There is more than one picture for PM lifecycles.  From the Project Management Institute’s (PMI’s) PM Body of Knowledge (PMBOK) Glossary, PM lifecycles are defined as -- A collection of generally sequential project phases whose name and number are determined by the control needs of the organization or organizations involved in the project. Although many different lifecycles exist in PM, project phases can all be translated into the following six phases.

  1. The forgotten phase (Before the project ever begins, not really part of any specific project but directly related to the PM infrastructure systems)

  2. The Concept Phase (When the project actually begins)

  3. The Planning Phase

  4. The Implementation Phase

  5. Closure Phase (When the project actually ends)

  6. The Operations or Maintenance Phase (After the project is long over)

Two of the phases above are not real project phases, but do have lasting impact on the success of any project.

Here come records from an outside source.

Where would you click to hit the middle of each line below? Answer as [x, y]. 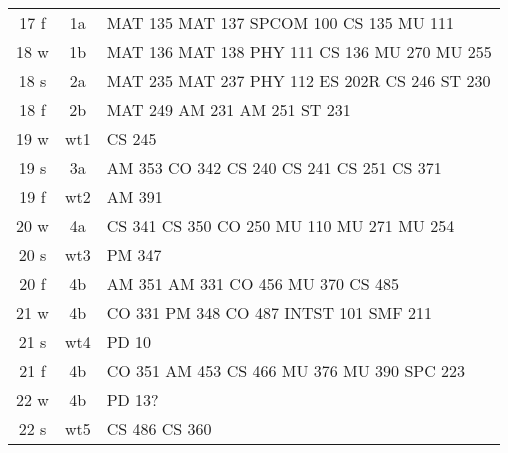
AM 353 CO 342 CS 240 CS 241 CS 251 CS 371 [274, 167]
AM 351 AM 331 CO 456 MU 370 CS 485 [253, 283]
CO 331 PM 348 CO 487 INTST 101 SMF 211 [269, 312]
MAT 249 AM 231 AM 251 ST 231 [228, 109]
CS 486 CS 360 [159, 428]
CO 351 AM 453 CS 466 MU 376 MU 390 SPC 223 [286, 370]
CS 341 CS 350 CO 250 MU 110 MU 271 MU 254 [280, 225]
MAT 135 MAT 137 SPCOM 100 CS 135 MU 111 [280, 22]
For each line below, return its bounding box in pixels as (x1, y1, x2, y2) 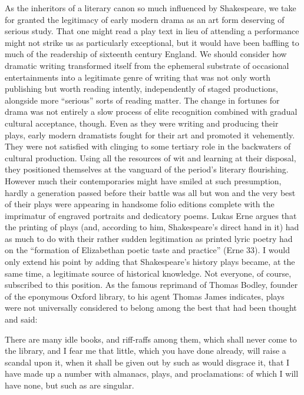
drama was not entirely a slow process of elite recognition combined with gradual (5, 105, 298, 118)
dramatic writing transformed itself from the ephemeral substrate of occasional (5, 59, 289, 71)
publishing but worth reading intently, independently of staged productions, (5, 82, 279, 95)
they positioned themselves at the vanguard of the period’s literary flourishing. (5, 163, 289, 175)
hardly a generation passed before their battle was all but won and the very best (5, 186, 296, 198)
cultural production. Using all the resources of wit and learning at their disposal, (5, 151, 296, 164)
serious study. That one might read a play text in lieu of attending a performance (5, 25, 299, 37)
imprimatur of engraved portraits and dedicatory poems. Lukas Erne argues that (5, 209, 297, 221)
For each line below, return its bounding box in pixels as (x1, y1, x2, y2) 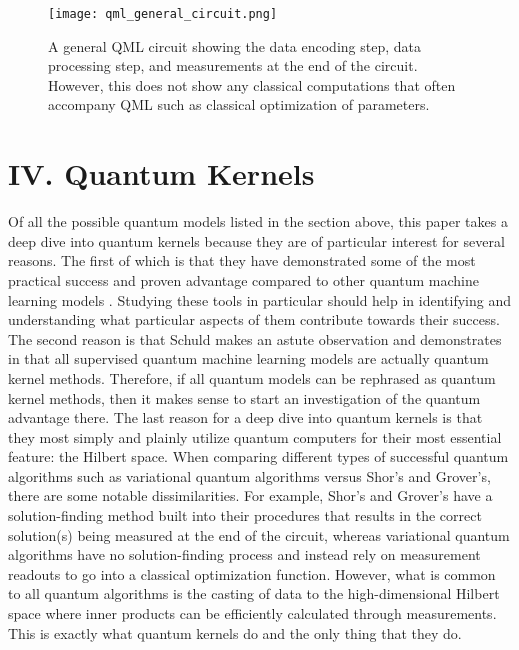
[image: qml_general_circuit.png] (48, 7, 278, 21)
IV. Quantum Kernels (8, 153, 315, 194)
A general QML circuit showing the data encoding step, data (48, 35, 421, 56)
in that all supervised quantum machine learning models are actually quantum (8, 348, 489, 369)
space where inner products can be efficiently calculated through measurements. (8, 603, 497, 624)
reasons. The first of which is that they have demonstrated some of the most (8, 250, 476, 271)
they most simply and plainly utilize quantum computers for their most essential (8, 426, 502, 447)
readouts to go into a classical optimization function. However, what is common (8, 563, 496, 584)

There are many different ways to express the four basic phases. One interesting way to remember them is by using the letters of the alphabet “CDEF” which stands for:

  1. Concept Phase

  2. Design Phase

  3. Execute Phase

  4.  Finish Phase

We can explain every other set of special project lifecycle phases using these four titles.


AMA Project Lifecycles


The figure above, shows a typical four phase project management lifecycle as taught by the American Management Association (Criag spent four years teaching PM for the AMA).


 The next figure also show a four phased project management lifecycle as it related to “IT Project +” certification.

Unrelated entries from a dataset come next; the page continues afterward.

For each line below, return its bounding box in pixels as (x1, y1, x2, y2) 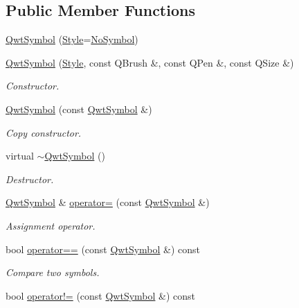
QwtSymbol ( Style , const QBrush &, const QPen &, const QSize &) (6, 55, 294, 69)
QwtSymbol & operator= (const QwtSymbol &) (6, 195, 210, 209)
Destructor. (6, 171, 54, 186)
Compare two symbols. (6, 265, 100, 280)
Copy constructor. (6, 125, 82, 139)
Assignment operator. (6, 218, 96, 232)
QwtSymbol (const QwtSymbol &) (6, 101, 152, 116)
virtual (6, 148, 34, 163)
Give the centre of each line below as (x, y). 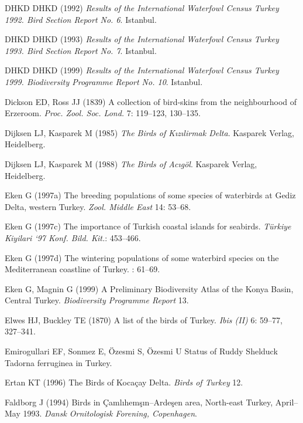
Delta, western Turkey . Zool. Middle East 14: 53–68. (98, 206)
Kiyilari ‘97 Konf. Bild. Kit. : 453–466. (73, 237)
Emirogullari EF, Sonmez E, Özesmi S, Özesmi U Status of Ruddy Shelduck (141, 351)
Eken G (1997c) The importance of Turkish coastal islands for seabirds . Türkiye (148, 226)
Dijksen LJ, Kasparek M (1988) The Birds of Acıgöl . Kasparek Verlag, (131, 163)
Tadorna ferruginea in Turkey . (58, 362)
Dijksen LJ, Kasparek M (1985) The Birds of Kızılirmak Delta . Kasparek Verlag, (149, 132)
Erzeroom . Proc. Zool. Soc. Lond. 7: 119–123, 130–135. (103, 113)
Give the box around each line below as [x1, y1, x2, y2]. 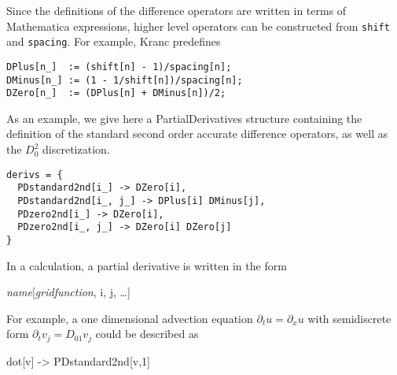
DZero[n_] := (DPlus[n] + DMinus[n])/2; [6, 87, 226, 99]
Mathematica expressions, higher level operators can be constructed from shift [6, 17, 390, 34]
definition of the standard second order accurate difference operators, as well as [6, 125, 388, 142]
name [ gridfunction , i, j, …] [6, 284, 130, 300]
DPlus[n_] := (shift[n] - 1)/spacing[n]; [6, 61, 232, 72]
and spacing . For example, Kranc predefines [6, 33, 221, 50]
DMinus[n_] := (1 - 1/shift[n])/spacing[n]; [6, 74, 243, 86]
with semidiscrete [307, 310, 391, 326]
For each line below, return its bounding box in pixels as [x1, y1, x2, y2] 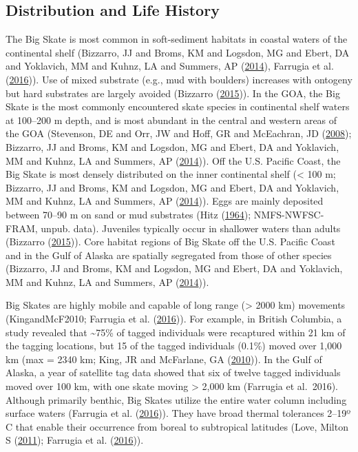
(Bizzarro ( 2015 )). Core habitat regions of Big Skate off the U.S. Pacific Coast [6, 234, 335, 249]
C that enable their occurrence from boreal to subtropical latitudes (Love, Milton [6, 419, 348, 433]
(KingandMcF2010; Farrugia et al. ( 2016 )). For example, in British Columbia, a [6, 311, 342, 326]
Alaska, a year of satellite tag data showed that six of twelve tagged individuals [6, 365, 341, 380]
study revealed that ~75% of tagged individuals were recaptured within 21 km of [6, 325, 346, 339]
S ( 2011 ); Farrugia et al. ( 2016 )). [6, 433, 144, 447]
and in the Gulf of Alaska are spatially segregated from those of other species [6, 247, 332, 262]
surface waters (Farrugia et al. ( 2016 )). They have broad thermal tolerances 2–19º [6, 406, 351, 420]

 “IT Project +” Certification Lifecycles


Dr. Robert Goodrich from Vanderbilt University described project management using five phases as in the next figure.  Notice the similarity to the business and product lifecycle curves.



I never met Dr. Goodrich but I did inherit some of his research. When Dr. Goodrich died, I actually tried to help fill his shoes for a short time by teaching his classes for the Management of Technology Program at Vanderbilt. I always felt it was my duty to bring his material to life for him.

Craig A. Stevens





Goodrich’s Lifecycles of PM



RAD PM Lifecycles


Each of other possible PM lifecycles with more than four phases can be rolled up to four phases. Although each company may have their own custom designed PM Systems it is easy to think in terms of the for phase of PM.

The Waterfall Lifecycle


The Spiral Lifecycles



How do the PM lifecycles fit the Butterfly Curve? PM is a tool for implementing organizational and technological changes. Therefore, PM lifecycles fit into the butterfly curve. The butterfly curve has three distinctive phases,


  1. Before the change, is related to three PM phases.

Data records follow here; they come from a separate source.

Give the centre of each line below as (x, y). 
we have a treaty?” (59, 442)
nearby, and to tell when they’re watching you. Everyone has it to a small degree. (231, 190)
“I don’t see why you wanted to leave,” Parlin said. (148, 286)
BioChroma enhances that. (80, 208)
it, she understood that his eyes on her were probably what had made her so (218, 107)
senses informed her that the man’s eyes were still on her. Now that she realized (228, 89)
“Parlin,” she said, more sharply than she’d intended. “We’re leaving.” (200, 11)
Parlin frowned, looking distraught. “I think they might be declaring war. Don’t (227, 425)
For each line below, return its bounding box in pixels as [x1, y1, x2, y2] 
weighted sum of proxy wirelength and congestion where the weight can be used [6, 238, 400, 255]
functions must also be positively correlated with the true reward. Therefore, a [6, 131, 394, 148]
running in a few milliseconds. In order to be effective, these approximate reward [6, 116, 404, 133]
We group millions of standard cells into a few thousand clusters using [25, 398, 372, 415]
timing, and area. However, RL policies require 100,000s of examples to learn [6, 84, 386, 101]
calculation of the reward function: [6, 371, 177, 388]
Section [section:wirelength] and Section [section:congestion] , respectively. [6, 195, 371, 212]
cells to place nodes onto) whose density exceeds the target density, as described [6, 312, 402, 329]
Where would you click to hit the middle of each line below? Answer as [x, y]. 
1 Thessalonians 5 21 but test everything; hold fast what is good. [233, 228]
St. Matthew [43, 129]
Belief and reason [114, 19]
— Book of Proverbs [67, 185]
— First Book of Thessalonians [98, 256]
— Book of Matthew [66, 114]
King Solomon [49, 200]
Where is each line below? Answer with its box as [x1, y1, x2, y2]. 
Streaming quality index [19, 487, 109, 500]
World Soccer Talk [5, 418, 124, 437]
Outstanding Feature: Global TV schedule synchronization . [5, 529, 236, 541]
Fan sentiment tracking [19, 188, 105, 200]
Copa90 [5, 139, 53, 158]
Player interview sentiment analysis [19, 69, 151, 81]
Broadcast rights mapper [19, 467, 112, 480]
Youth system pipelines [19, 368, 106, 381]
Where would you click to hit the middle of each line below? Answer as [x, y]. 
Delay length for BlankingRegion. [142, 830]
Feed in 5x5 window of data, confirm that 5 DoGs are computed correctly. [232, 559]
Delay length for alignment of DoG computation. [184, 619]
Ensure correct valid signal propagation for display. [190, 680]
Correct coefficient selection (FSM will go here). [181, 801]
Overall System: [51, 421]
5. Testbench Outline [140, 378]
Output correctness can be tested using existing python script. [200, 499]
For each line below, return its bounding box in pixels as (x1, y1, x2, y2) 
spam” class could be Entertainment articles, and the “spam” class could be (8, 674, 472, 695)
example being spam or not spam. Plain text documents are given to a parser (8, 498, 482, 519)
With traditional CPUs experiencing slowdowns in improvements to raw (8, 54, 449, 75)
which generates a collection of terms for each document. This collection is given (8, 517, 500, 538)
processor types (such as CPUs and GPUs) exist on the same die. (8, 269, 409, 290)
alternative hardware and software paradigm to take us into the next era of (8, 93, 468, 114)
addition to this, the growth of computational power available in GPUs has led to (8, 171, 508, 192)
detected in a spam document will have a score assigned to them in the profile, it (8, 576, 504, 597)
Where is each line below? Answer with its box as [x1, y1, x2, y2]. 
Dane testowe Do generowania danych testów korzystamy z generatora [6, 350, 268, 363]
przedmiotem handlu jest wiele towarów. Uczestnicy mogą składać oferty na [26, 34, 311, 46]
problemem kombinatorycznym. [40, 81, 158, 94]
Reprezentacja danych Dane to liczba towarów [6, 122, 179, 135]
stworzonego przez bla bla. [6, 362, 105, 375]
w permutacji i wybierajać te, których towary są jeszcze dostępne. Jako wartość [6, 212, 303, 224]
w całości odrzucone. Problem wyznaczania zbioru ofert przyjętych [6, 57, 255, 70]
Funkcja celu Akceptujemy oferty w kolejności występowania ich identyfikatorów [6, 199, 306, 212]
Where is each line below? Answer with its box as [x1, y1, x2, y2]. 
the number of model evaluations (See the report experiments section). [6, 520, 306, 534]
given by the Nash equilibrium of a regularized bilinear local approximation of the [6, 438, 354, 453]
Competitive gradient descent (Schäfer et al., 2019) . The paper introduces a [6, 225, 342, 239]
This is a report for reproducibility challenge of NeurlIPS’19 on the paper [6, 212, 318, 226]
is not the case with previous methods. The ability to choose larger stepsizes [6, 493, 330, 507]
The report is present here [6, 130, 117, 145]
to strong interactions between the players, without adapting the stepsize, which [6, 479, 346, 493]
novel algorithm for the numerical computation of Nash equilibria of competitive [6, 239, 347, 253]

  • The forgotten phase of project management (Before the project ever begins, not really part of any specific project but directly related to the PM infrastructure and systems.

  • The Project Concept Phase (When the project actually begins, is directly related to developing the vision of what the project is all about or the picture of the butterfly.

  • The Project Planning Phase (is needed to successfully accomplish the change goals.)

  1. During the change, is related to one PM phase.

  • The Implementation Phase

  1. After the change, is related to two PM phases.

  • Closure Phase (When the project actually ends)

  • The Operations or Maintenance Phase (After the project is long over)


Lifecycles PMI Process Groups:


The five PMI Process Groups include 44 different PM processes. These groups sound very similar to PM phases but they are very different. The process groups act as guides to apply appropriate skills. Lifecycle phases are the actual stages that a project progresses through. All 44 PMI processes belong to one of the 5 process groups. This is a hard concept to understand, one could actually experience each of the process groups in each of the project lifecycles. The following list explains the process groups:

PMI Process Groups and PM Lifecycles

  1. Initiating – facilitating the selection and formal authorization of a project or phase and developing basic description of scope.

  2. Planning – developing plans to manage the execution, control and closure of the project.

  3. Executing – performing the work of the project to produce deliverables.

  4. Monitoring & Controlling – evaluating plan vs. actual and acting on the difference.

  5. Closing – formally terminating the project or phase.

Again to complicate things a little farther, not only do PMI process groups overlap the borders of project management phases, but project phases also may overlap other project phases. Notice the next figure, not only do the four phases of PM overlap each other, but the process of monitoring and control seems to have no boundaries.



Often to expedite the execution of tasks, the execution phase will start early. This sometimes leads to concept adjustments and preplanning. Also, changes during the project will likely lead to planning changes and contracts renegotiations.


The phases of Project Management and PMI Certification Principles can easily fit into these three change management phases.  




Optimizing the Change Process



Optimizing the Change Process


By Eric V. Atcher, Tim Cunningham, Thomas Douthitt, and Pamela J. Fleming (TNU 2007)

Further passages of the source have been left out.